WHAT YOU ARE ASKED TO DO – Please copy the lines below, exactly as they are, from the one with "for special events" through the one with "https://www.greatwolf.com/naples or", and leave out the pictures.

TASK INPUTS –
----------------

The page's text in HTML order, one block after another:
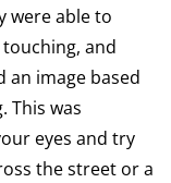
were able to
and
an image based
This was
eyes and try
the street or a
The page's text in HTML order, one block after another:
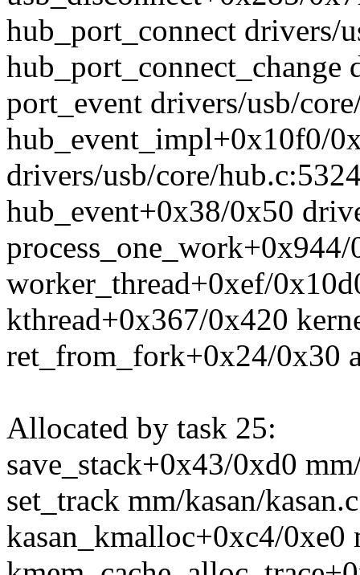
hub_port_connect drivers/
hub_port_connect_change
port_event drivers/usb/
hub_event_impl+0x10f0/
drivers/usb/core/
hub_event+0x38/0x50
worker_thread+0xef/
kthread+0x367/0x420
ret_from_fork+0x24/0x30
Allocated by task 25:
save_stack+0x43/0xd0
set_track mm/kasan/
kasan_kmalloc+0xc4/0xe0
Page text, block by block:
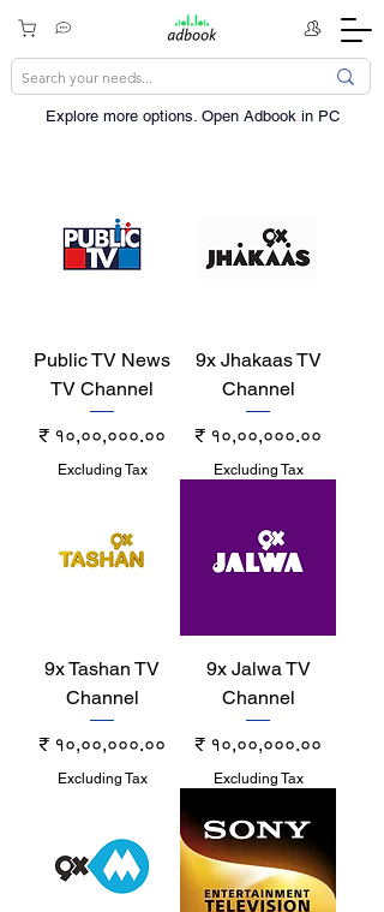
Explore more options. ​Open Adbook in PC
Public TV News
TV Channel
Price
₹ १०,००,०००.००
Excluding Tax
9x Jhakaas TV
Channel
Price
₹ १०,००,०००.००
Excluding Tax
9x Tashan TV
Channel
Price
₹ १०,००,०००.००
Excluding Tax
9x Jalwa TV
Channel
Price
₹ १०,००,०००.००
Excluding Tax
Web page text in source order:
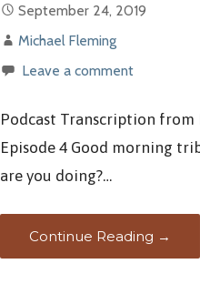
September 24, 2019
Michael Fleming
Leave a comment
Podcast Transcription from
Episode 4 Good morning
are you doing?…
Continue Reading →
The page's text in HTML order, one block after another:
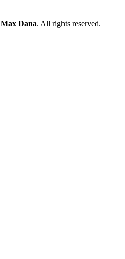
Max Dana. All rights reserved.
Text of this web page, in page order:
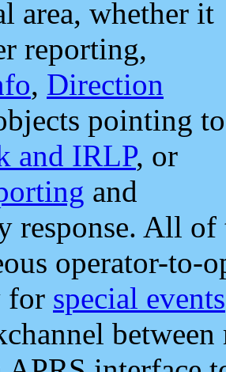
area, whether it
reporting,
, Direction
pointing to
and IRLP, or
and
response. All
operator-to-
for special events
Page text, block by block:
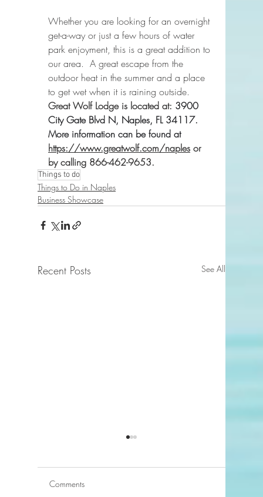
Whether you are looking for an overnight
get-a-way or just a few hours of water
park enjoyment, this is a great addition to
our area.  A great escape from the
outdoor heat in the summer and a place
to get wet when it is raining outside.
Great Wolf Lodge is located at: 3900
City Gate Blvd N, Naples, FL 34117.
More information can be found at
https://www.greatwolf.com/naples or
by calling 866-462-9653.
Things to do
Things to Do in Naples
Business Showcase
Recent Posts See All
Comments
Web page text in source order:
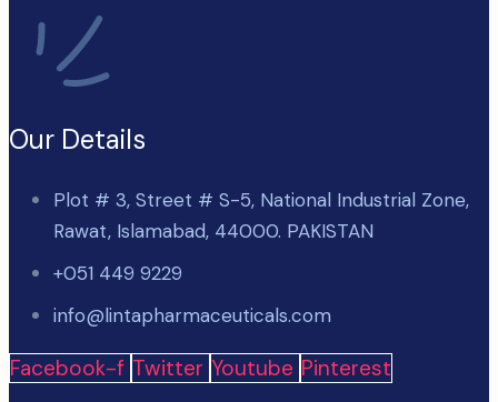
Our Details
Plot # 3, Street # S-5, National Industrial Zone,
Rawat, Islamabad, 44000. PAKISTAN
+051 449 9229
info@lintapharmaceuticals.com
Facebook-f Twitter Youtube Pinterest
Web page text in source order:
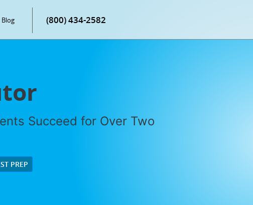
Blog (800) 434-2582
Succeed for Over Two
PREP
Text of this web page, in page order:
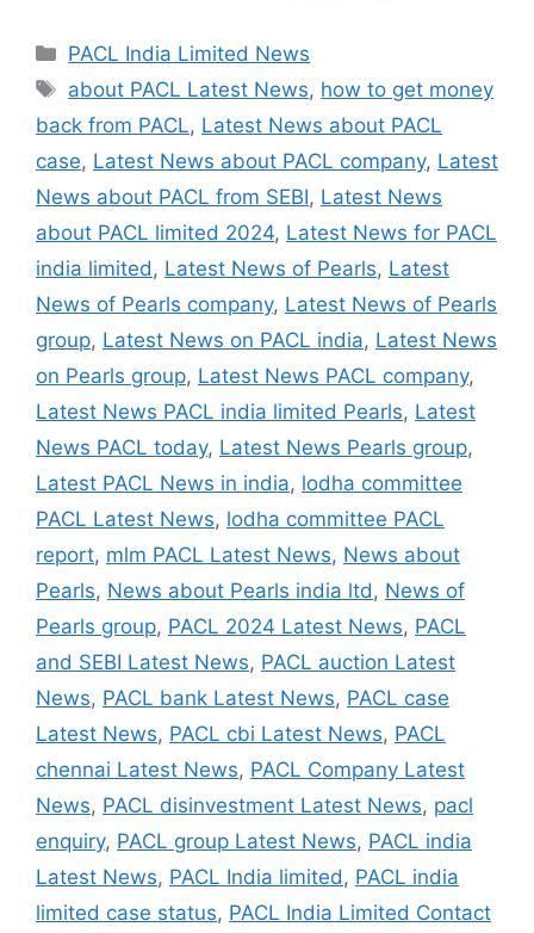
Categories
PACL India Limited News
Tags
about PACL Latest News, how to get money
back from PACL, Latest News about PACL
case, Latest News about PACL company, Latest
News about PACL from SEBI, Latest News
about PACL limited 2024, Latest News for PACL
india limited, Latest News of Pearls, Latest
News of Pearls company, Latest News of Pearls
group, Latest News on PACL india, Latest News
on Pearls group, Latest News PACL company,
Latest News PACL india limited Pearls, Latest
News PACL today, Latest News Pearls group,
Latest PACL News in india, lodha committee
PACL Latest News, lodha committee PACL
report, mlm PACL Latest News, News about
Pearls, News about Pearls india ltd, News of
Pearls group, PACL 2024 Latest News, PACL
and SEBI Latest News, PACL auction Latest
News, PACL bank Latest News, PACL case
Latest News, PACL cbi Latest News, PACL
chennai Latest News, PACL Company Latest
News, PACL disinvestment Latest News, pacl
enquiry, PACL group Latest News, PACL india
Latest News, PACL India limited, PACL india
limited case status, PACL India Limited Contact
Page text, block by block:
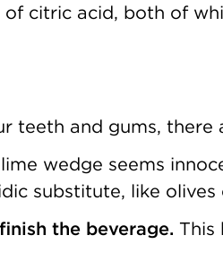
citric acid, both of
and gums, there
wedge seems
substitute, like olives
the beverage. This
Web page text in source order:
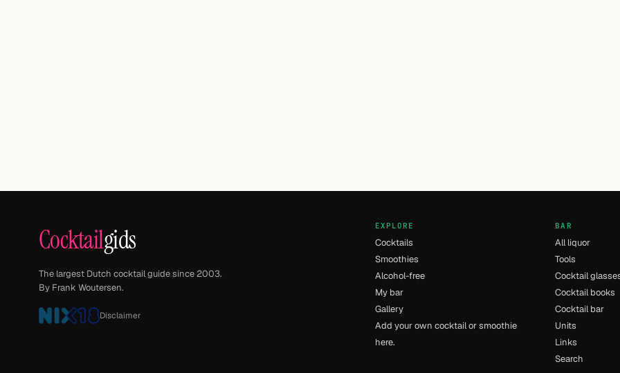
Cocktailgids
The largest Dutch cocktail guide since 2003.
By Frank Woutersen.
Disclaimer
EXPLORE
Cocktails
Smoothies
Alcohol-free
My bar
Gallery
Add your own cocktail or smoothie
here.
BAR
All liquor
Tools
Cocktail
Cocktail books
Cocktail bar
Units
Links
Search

----------------

RESPONSE AREA –
for special events
Page text, block by block:
Whether you are looking for an overnight
get-a-way or just a few hours of water
park enjoyment, this is a great addition to
our area.  A great escape from the
outdoor heat in the summer and a place
to get wet when it is raining outside.
Great Wolf Lodge is located at: 3900
City Gate Blvd N, Naples, FL 34117.
More information can be found at
https://www.greatwolf.com/naples or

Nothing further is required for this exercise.